Limitations of this study include the lack of available specific lymphocyte subset summary statistics, CRS diagnosis methodology in FinnGen, and generalizability of the findings. When assessing the potential role of lymphocyte counts in CRS, the summary statistics used in our study were based on a total lymphocyte population. As specific B cell and T cell lymphocyte populations have been shown to play important roles in the pathophysiology of several allergic conditions including asthma [42, 43], our study was not able to address the potential role of selected lymphocyte populations in CRS. If summary statistics were available for lymphocyte subsets, our study may have yielded different results in terms of a lymphocyte role in CRS. In regards to FinnGen methodology, the clinical diagnostic endpoints in FinnGen are derived from an algorithm based on ICD codes that include or exclude specific diagnoses. Utilizing data from electronic health records can be challenging. Diagnostic codes may not be used consistently, and the meaning of any given diagnostic code may vary among different providers and over time [44]. Even so, prior work has demonstrated that diagnostic codes can be employed effectively to accurately identify CRS for research purposes [45]. In terms of generalizability, genetic associations were estimated from primarily individuals of European descent, and thus our results may not be applicable to individuals of other ethnicities. Genetic variants associated with white blood cell counts have been explored in different ethnic populations [46], but available summary data regarding genetic variants associated with CRS is almost nonexistent other than FinnGen.
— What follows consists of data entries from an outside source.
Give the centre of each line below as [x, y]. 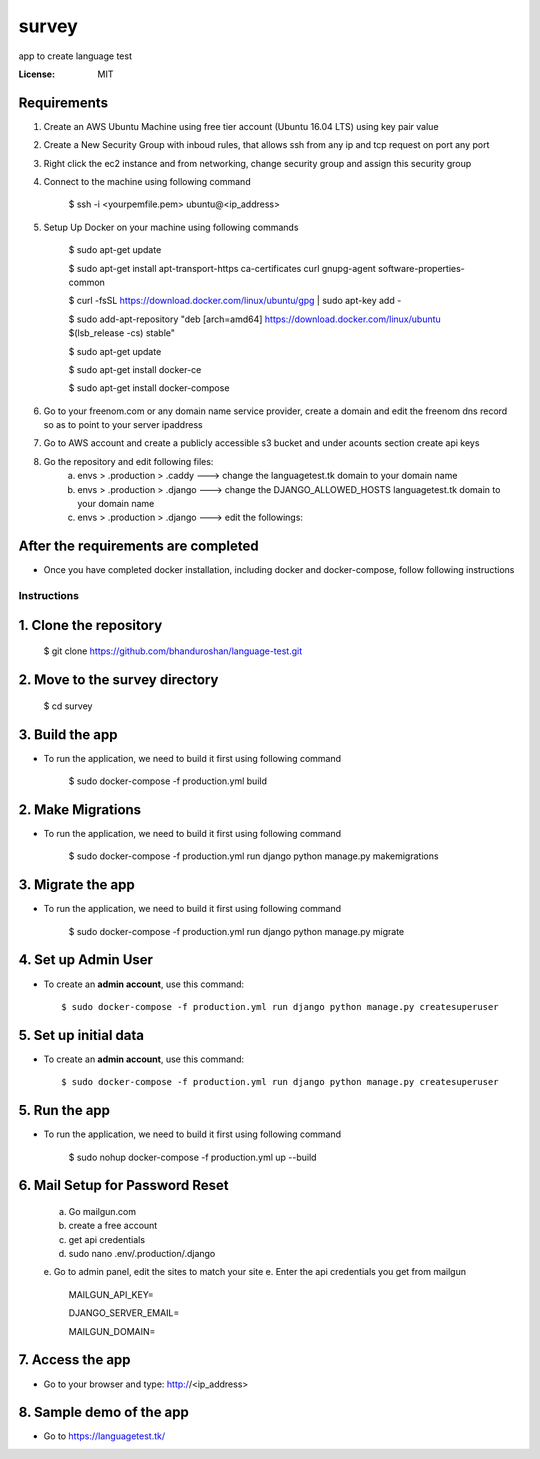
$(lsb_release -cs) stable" [121, 333]
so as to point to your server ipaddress [123, 425]
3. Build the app [68, 734]
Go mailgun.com [102, 1211]
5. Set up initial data [81, 1035]
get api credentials [106, 1239]
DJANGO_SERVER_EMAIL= [124, 1313]
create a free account [113, 1226]
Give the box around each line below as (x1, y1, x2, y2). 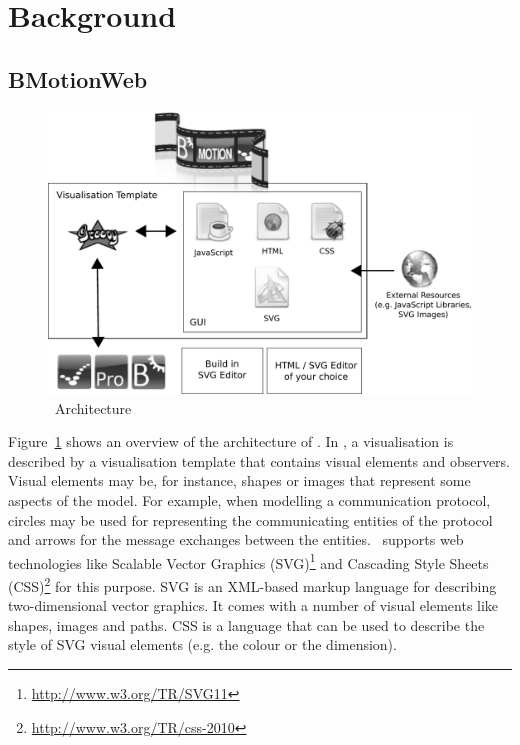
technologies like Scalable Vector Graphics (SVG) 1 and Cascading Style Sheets (8, 549, 489, 573)
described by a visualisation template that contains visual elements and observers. (8, 450, 510, 471)
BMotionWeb (8, 63, 148, 94)
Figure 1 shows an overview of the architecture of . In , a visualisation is (8, 431, 454, 452)
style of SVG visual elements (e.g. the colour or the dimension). (8, 634, 397, 655)
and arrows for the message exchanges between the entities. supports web (8, 529, 464, 550)
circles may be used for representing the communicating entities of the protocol (8, 509, 493, 530)
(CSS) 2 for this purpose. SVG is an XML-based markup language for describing (8, 572, 497, 596)
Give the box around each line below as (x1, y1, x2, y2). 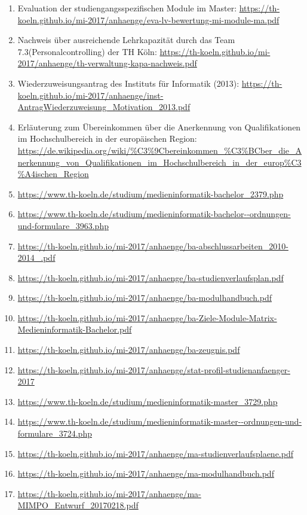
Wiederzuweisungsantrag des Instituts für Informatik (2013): (17, 77, 240, 89)
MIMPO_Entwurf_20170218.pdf (17, 499, 139, 511)
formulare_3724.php (17, 427, 92, 440)
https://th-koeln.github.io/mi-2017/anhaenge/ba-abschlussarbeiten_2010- (17, 239, 288, 252)
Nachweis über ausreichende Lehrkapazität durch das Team (17, 33, 235, 46)
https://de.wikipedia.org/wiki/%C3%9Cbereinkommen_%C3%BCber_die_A (17, 144, 302, 156)
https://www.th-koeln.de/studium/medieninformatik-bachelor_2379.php (17, 187, 284, 200)
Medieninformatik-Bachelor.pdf (17, 323, 132, 336)
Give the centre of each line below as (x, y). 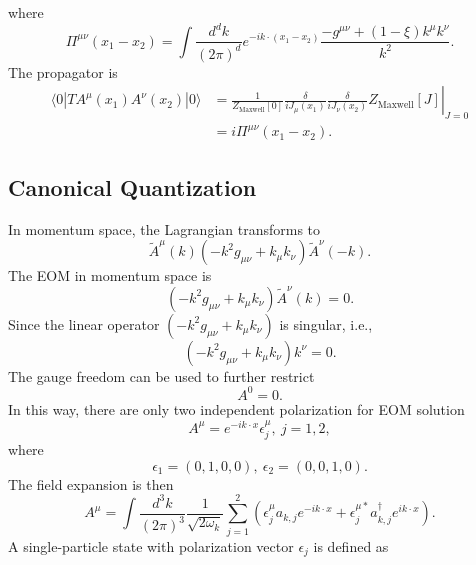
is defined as (351, 545)
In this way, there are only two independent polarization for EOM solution (236, 408)
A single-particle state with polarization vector (151, 545)
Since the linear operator (84, 323)
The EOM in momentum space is (110, 275)
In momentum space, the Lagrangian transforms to (164, 228)
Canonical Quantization (132, 186)
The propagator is (63, 71)
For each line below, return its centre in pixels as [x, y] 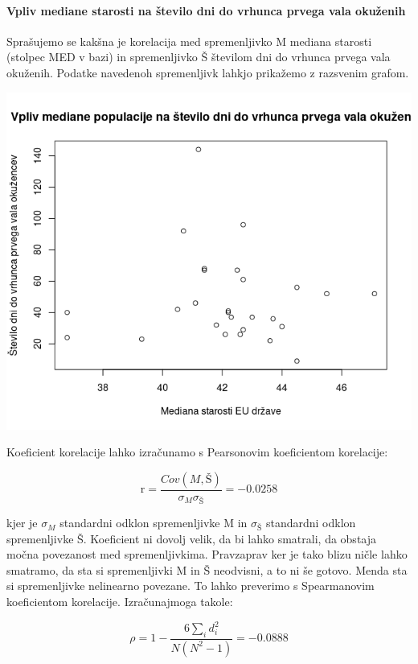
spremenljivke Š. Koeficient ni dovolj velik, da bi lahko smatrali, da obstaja [192, 538]
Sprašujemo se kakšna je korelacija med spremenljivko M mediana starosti [189, 41]
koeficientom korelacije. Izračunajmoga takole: [120, 602]
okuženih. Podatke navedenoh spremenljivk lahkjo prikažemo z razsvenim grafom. [208, 72]
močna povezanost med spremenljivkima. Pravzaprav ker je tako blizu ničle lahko [207, 554]
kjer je [22, 523]
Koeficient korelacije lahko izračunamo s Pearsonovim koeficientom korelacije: [197, 452]
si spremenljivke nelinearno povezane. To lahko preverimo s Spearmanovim [191, 586]
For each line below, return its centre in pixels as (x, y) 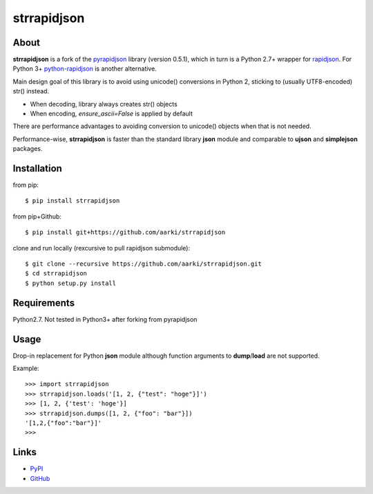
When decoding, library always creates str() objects (104, 104)
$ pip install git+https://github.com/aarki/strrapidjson (125, 232)
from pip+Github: (37, 216)
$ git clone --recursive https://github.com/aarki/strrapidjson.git (143, 264)
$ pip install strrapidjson (73, 201)
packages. (28, 149)
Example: (26, 368)
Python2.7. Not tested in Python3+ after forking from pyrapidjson (105, 319)
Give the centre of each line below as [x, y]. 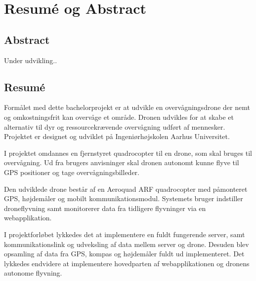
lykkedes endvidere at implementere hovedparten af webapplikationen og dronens [127, 263]
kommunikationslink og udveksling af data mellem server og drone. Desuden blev [127, 244]
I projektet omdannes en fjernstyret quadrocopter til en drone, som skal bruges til [128, 153]
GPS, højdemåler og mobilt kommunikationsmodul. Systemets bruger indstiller [124, 198]
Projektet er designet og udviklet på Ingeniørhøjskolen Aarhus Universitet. [117, 136]
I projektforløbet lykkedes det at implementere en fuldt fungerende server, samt [125, 234]
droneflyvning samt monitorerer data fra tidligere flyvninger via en [105, 208]
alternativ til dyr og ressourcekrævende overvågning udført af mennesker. [115, 126]
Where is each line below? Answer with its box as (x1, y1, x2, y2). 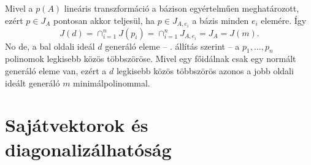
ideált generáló (5, 76, 60, 89)
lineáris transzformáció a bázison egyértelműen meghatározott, (64, 2, 299, 14)
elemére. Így (261, 13, 307, 26)
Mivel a (5, 2, 33, 14)
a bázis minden (192, 13, 249, 26)
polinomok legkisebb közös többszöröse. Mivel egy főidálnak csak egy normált (5, 52, 296, 65)
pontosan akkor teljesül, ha (53, 13, 155, 26)
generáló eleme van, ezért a (5, 64, 107, 77)
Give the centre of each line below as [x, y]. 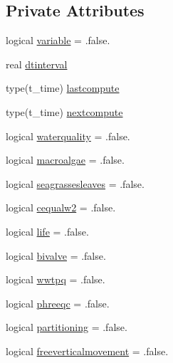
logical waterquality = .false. [68, 136]
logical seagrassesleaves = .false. [75, 183]
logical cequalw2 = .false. [61, 207]
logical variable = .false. [58, 40]
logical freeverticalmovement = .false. [87, 351]
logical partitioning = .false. [67, 327]
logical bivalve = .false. [56, 255]
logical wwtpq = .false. [56, 279]
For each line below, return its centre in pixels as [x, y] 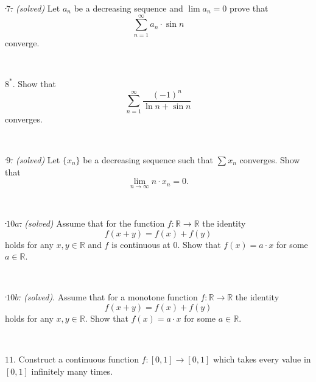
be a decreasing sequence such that [148, 159]
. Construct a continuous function [76, 359]
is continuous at [141, 244]
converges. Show [270, 159]
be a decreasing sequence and [128, 8]
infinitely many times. [72, 371]
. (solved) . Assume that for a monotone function [108, 297]
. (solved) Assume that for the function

Additional studies are needed to investigate causal genetic factors of CRS.

Conclusions

In a two-sample MR analysis, we demonstrate evidence for a potential causal link between blood eosinophil counts and CRS. In addition, causal relationships between blood counts among other white blood cell types and CRS were not found. These findings support observations of eosinophil involvement in type 2 inflammation in the pathophysiology of CRS. However, a potential causal role between neutrophils and CRS remains unclear. Further studies involving genetic variation in CRS are needed to corroborate the genetic causal effects found in our investigation.